CFE maintains that Crossfit’s intense exercise cycles, constant variation of stimulus and functionality is the best way to train for any athletic event- including endurance events.

So here is the good news for our current members: the start of a CFE plan begins with doing our normal Crossfit WOD’s 4-6 times a week. So if you are already an avid CrossFitter, you are well on your way to training for the Monument Ave. 10k, Xterra triathlon, or Suntrust marathon.
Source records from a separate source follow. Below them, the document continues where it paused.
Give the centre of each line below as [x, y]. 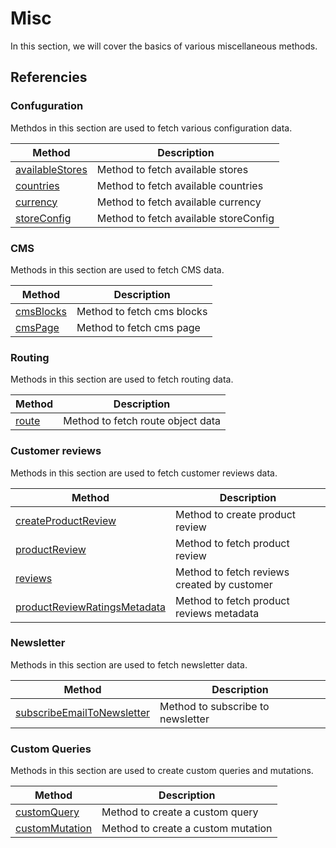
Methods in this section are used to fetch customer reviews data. [144, 473]
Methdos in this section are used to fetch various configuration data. [151, 128]
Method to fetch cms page [138, 327]
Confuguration [47, 106]
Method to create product [236, 514]
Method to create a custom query [180, 812]
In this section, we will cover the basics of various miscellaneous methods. [164, 46]
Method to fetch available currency [179, 202]

So how does CrossFit Endurance work? The training program consists of normal CrossFit WODs, supplemented with 1-2 CFE training sessions per sport. For example, if your sport is running, you would CrossFit as usual, but add in two CFE running workouts per week. The CFE WOD’s should be varied; you’ll typically do 1 tempo workout and 1 interval workout per week. If you are a single discipline athlete, e.g. runner or cyclist, you can add another interval workout each week.
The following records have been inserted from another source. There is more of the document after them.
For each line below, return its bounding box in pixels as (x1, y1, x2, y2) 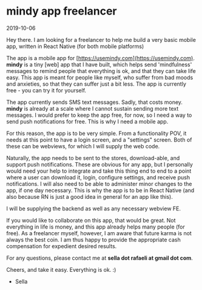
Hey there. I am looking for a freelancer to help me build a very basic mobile (6, 36, 196, 43)
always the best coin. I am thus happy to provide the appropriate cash (6, 236, 181, 243)
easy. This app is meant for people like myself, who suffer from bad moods (6, 74, 194, 81)
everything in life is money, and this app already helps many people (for (6, 223, 185, 230)
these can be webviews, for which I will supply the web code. (6, 142, 160, 150)
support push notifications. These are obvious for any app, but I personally (6, 161, 193, 168)
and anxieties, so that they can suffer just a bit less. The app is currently (6, 80, 187, 88)
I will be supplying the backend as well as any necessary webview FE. (6, 205, 181, 212)

For multi-sport athletes such as triathletes, the initial prescription remains the same: 4-6 regular Crossfit WOD’s per week. From there we will add a maximum of 2 CFE WOD’s per discipline. That is potentially 12 WOD’s in a single week, so we’ll need to carefully monitor your progress, and reduce volume if the symptoms of overtraining appear.

But why does CFE work? For a few reasons: the first is by increasing your lactate threshold. By training at higher intensities your body can draw on lactate as an energy source. Lance Armstrong has incorporated this for years by intentionally training at higher intensity in order to increase his power output before he hits that lactate threshold. He pedals at a much higher cadence then most cyclists in order to ride at his most efficient, but he can only do this because he has extended his ability to work in this high output zone.

Second; short, intense workouts are more effective to guard against fatigue reduction. By continually running or riding more miles, your body builds up a chronic fatigue that is hard to recover from. Traditional endurance training focuses mainly on long-slow distance (LSD) training. This high-mileage approach wears on your joints and connective tissue, and without adequate rest will put your body at risk of injury.

Finally, much of the CFE methodology has to do with training energy pathways. I will not rehash that information, since it was covered a few weeks ago (see “Energy Pathways and Performance under our “Articles” tab), but needless to say you are doing an “aerobic” workout as soon as you start huffing air on any workout. Is there really any doubt that your cardiovascular system is getting taxed during “Fran” or “Helen?” I don’t think so. But, that is a distinction people have a hard time making: most athletes feel they must separate their “cardio” from other forms of exercise. That simply is not the case- the burning of your lungs during Crossfit is Cardio!

Just as most people that first try Crossfit are skeptical that a 10-20 minute workout can accomplish their fitness goals, even more people cannot fathom that they can become good endurance athletes without training 25-30 hours a week. So, as we start to flesh out our training plan to best assist our endurance athletes, please feel free to ask the questions you have. I know for many of you, resistance will accompany curiosity- that’s okay. We look forward to the challenge of making you better!

{ 3 comments }

Christine January 13, 2010 at 9:58 pm

Will the supplemental CFE training sessions be done at the gym, or simply prescribed on a separate website for the trainee to do on their own time as before? If the former is the case, will there be a separate class schedule for CFE?

JS January 14, 2010 at 11:43 am

CFE rocks and definately something to look at if you are a Triathlete or Runner, Rower, Cyclist of any kind. I added this into my regiment to train for the Monument 10K and set a new PR. Also added them in while I was rowing and rocked some people in the regatta!

Also, check out this article:
http://www.gotrimax.com/TriMaxBmac.htm It’s an interview with the guy who started CFE

John Huston January 14, 2010 at 4:46 pm

Christine we will be starting to run two CFE classes per week in March. If the interest is there, we will increase that amount.